This paper was just released and shows the the improvement of lacrimal gland structure and function in adult mice.
This is another piece of positive data to show adult stem cells may help restore and repair damaged lacrimal glands in humans.
Sandra Lora Cremers, MD, FACS
The key points of this article:
1. Expression of Pax6 in Lacrimal Gland Epithelium (LGE) is required for Lacrimal Gland (LG) development,5
2. Barx2 plays an essential role in the progress of branching morphogenesis in LGE cells to form a 3D secretory gland structure.6
3. The aqueous fluid secreted from the acini of the LG through water channels such as aquaporin5 (AQP5) contains:
c. multiple proteins: which are key for wetness, lubrication, and antibiotic effects on the ocular surface.1, 7, 8
4. Autologous serum eye drops are used to supply tear proteins.13,14,15
5. Researchers have directly converted cell lineages from stem cells or fibroblasts to desired cell lineages using overexpression of a specific set of Transcription Factors for:
a. neural cells
b. myocardial cells
c. liver hepatocytes.22,23,24,25,26,27
6. Transcription Factors that are key are:
PAX6, FOXC1, and SIX1
7. My big question for Dr. Dartt and other researchers were embryonic stem cells used. They allude to using them but it is not clear in my first reading of the paper. If adult stem cells are safe and easy to use, and we can revert adult stem cells to the progenitor level, why even waste time and money (not to mention the moral issues many have with embryonic stem cells) on embryonic stem cells.
8. Another question: has anyone looked into how many “embryonic”/young baby stem cells are around the placenta: can researchers use these cells? Are they viable?
Lacrimal Gland Repair Using Progenitor Cells.
- Department of Cell and Molecular Biology, The Scripps Research Institute, La Jolla, California, USA.
- Biomedical Sciences Graduate Program, University of California San Diego, La Jolla, California, USA.
- Institute for Information Transmission Problems, Russian Academy of Sciences and A.N. Belozersky Institute of Physico-Chemical Biology of the Lomonosov Moscow State University, Moscow, Russia.
- Department of Clinical Pharmacology, Flinders University, Bedford Park, South Australia, Australia.

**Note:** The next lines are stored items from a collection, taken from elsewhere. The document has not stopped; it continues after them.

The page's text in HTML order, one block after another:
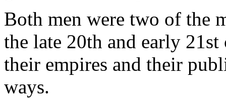
Both men were two of the
the late 20th and early
their empires and their
ways.
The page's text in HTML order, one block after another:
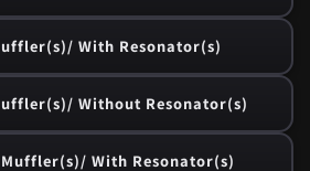
With Resonator(s)
Without Resonator(s)
With Resonator(s)
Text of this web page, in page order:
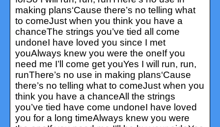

- Department of Ophthalmology Harvard Medical School, Schepens Eye Research Institute/Massachusetts Eye and Ear Infirmary, Boston, Massachusetts, USA.

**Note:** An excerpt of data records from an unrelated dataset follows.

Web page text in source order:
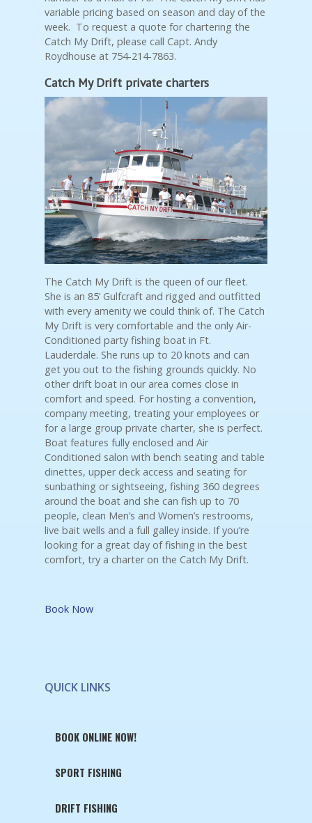
variable pricing based on season and day of the
week. To request a quote for chartering the
Catch My Drift, please call Capt. Andy
Roydhouse at 754-214-7863.
Catch My Drift private charters
The Catch My Drift is the queen of our fleet.
She is an 85’ Gulfcraft and rigged and outfitted
with every amenity we could think of. The Catch
My Drift is very comfortable and the only Air-
Conditioned party fishing boat in Ft.
Lauderdale. She runs up to 20 knots and can
get you out to the fishing grounds quickly. No
other drift boat in our area comes close in
comfort and speed. For hosting a convention,
company meeting, treating your employees or
for a large group private charter, she is perfect.
Boat features fully enclosed and Air
Conditioned salon with bench seating and table
dinettes, upper deck access and seating for
sunbathing or sightseeing, fishing 360 degrees
around the boat and she can fish up to 70
people, clean Men’s and Women’s restrooms,
live bait wells and a full galley inside. If you’re
looking for a great day of fishing in the best
comfort, try a charter on the Catch My Drift.
Book Now
QUICK LINKS
BOOK ONLINE NOW!
SPORT FISHING
DRIFT FISHING
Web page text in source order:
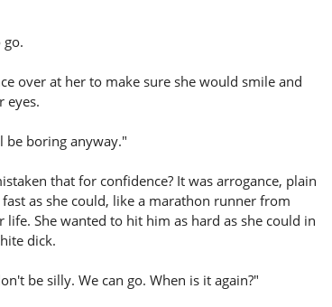
over at her to make sure she would smile and
eyes.
be boring anyway."
that for confidence? It was arrogance, plain
as she could, like a marathon runner from
She wanted to hit him as hard as she could in
dick.
be silly. We can go. When is it again?"

In humans, the lacrimal gland (LG) is the primary contributor to the aqueous layer of the tear film. Production of tears in insufficient quantity or of inadequate quality may lead to aqueous-deficiency dry eye (ADDE). Currently there is no cure for ADDE. The development of strategies to reliably isolate LG stem/progenitor cells from the LG tissue brings great promise for the design of cell replacement therapies for patients with ADDE. We analyzed the therapeutic potential of epithelial progenitor cells (EPCPs) isolated from adult wild-type mouse LGs by transplanting them into the LGs of TSP -1-/- mice, which represent a novel mouse model for ADDE. TSP-1-/- mice are normal at birth but progressively develop a chronic form of ocular surface disease, characterized by deterioration, inflammation, and secretory dysfunction of the lacrimal gland. Our study shows that, among c-kit-positive epithelial cell adhesion molecule (EpCAM+ ) populations sorted from mouse LGs, the c-kit+dim/EpCAM+ /Sca1 – /CD34 – /CD45 – cells have the hallmarks of an epithelial cell progenitor population. Isolated EPCPs express pluripotency factors and markers of the epithelial cell lineage Runx1 and EpCAM, and they form acini and ducts when grown in reaggregated three-dimensional cultures. Moreover, when transplanted into injured or “diseased” LGs, they engraft into acinar and ductal compartments. EPCP-injected TSP-1-/- LGs showed reduction of cell infiltration, differentiation of the donor EPCPs within secretory acini, and substantial improvement in LG structural integrity and function. This study provides the first evidence for the effective use of adult EPCP cell transplantation to rescue LG dysfunction in a model system. Stem Cells Translational Medicine 2017;6:88-98.